» Task instructions
Could you copy every line of the data that contains the word "translate"?

» The records
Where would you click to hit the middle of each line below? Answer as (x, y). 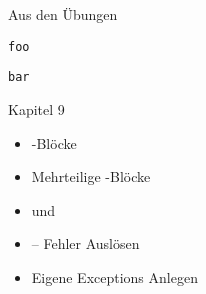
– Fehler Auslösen (85, 243)
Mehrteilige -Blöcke (91, 176)
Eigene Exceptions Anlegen (114, 276)
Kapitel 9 (36, 108)
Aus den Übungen (63, 14)
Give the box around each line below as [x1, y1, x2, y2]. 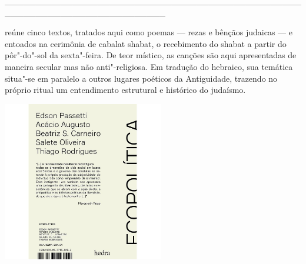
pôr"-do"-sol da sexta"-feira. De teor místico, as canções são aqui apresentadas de [5, 49, 297, 61]
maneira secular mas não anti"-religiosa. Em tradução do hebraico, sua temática [5, 60, 293, 72]
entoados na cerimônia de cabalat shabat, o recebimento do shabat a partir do [5, 37, 287, 49]
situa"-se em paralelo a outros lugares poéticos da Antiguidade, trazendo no [5, 72, 278, 84]
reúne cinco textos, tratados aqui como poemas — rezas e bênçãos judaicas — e [5, 26, 292, 38]
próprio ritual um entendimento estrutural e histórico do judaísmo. [5, 83, 246, 96]
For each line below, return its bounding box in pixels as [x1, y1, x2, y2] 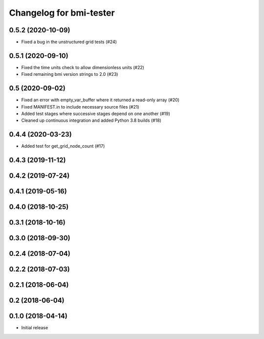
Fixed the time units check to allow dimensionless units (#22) [21, 64, 144, 70]
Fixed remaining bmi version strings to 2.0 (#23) [21, 71, 118, 77]
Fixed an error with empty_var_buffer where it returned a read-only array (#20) [21, 97, 179, 103]
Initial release [21, 325, 48, 331]
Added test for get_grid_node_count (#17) [21, 143, 105, 149]
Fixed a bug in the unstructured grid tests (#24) [21, 39, 117, 45]
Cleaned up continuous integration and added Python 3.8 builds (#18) [21, 117, 161, 123]
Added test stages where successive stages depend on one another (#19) [21, 111, 171, 117]
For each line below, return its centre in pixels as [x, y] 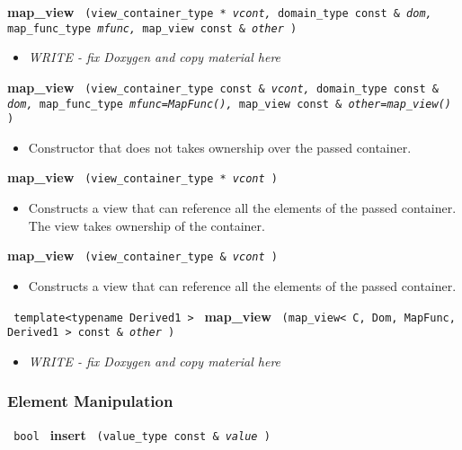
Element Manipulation [90, 401]
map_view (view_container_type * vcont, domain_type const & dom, [220, 12]
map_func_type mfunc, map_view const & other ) [152, 28]
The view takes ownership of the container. [147, 225]
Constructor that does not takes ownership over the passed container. [220, 147]
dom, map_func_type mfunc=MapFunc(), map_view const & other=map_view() [229, 104]
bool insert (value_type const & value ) [142, 434]
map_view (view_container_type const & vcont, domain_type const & [223, 87]
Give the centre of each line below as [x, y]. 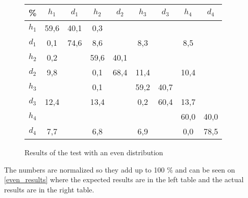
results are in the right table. [49, 189]
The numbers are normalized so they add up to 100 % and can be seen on [120, 169]
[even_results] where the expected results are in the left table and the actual [124, 179]
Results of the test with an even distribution [94, 152]
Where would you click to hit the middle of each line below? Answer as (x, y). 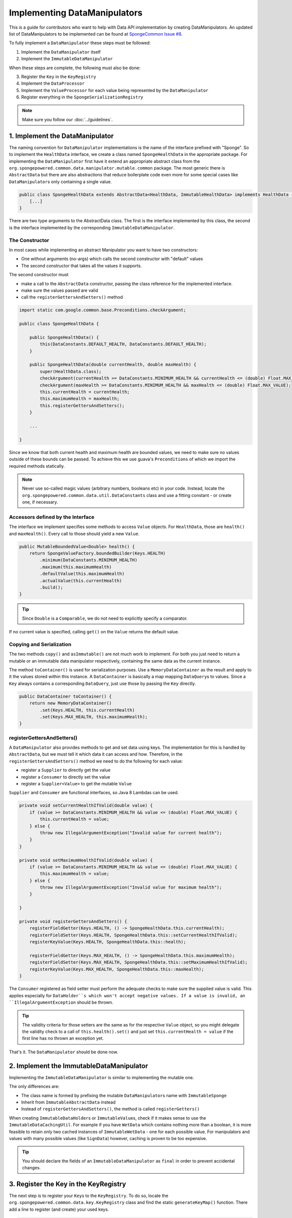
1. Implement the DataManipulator (61, 136)
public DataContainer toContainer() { (65, 696)
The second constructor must (39, 275)
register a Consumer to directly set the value (66, 777)
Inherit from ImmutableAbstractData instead (68, 1102)
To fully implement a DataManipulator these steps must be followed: (80, 43)
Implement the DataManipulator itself (61, 52)
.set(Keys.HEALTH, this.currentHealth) (87, 710)
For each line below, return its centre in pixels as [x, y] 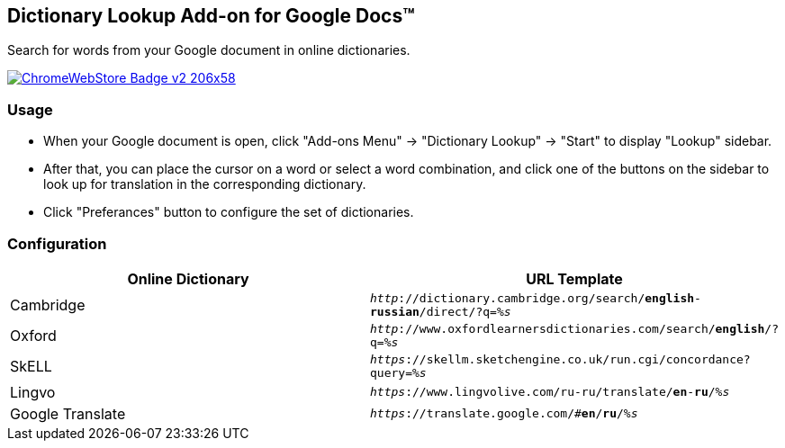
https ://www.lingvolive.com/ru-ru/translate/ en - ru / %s [550, 392]
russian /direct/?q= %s [441, 311]
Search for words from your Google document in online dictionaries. [209, 50]
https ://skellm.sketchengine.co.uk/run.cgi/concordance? [560, 359]
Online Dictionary [188, 278]
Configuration [57, 243]
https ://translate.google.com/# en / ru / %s [504, 414]
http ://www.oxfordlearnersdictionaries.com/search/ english [568, 328]
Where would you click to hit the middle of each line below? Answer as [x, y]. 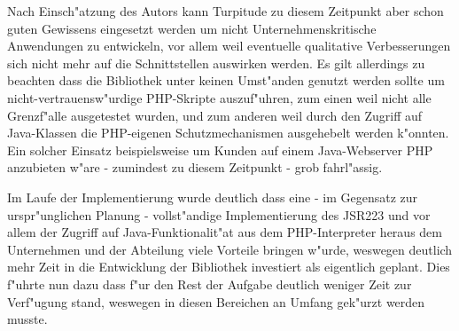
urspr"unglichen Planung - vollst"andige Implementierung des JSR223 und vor [219, 214]
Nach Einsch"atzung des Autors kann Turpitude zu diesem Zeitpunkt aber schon [226, 11]
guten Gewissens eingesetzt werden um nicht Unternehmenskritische [192, 28]
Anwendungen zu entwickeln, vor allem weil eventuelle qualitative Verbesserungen [229, 46]
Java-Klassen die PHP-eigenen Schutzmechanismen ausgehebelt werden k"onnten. [228, 133]
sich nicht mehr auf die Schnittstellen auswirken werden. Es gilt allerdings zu [216, 63]
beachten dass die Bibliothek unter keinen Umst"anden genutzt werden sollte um [226, 80]
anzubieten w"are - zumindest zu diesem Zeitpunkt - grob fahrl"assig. [195, 167]
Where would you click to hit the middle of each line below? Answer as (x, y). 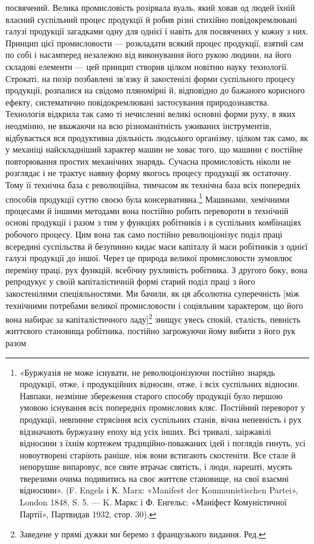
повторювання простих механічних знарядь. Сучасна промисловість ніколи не (148, 161)
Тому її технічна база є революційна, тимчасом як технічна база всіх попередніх (153, 184)
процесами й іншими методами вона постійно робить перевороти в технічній (147, 210)
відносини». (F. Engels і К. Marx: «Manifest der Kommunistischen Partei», (159, 490)
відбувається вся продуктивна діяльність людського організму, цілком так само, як (157, 137)
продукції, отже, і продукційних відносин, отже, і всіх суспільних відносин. (159, 384)
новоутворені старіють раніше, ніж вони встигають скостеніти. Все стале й (158, 454)
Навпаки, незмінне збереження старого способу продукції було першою (151, 395)
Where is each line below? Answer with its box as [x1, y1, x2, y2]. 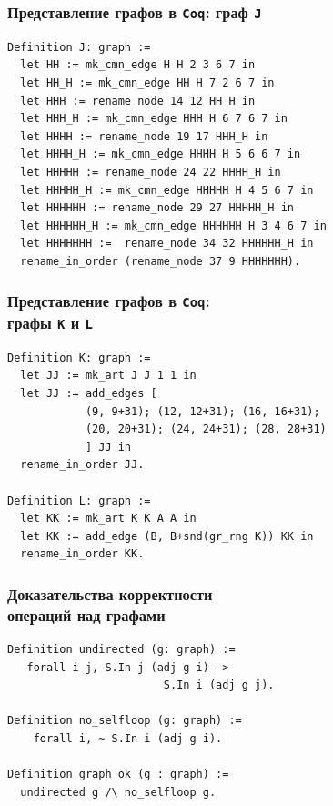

» Response for this exercise
https ://www.lingvolive.com/ru-ru/translate/ en - ru / %s [550, 392]
https ://translate.google.com/# en / ru / %s [504, 414]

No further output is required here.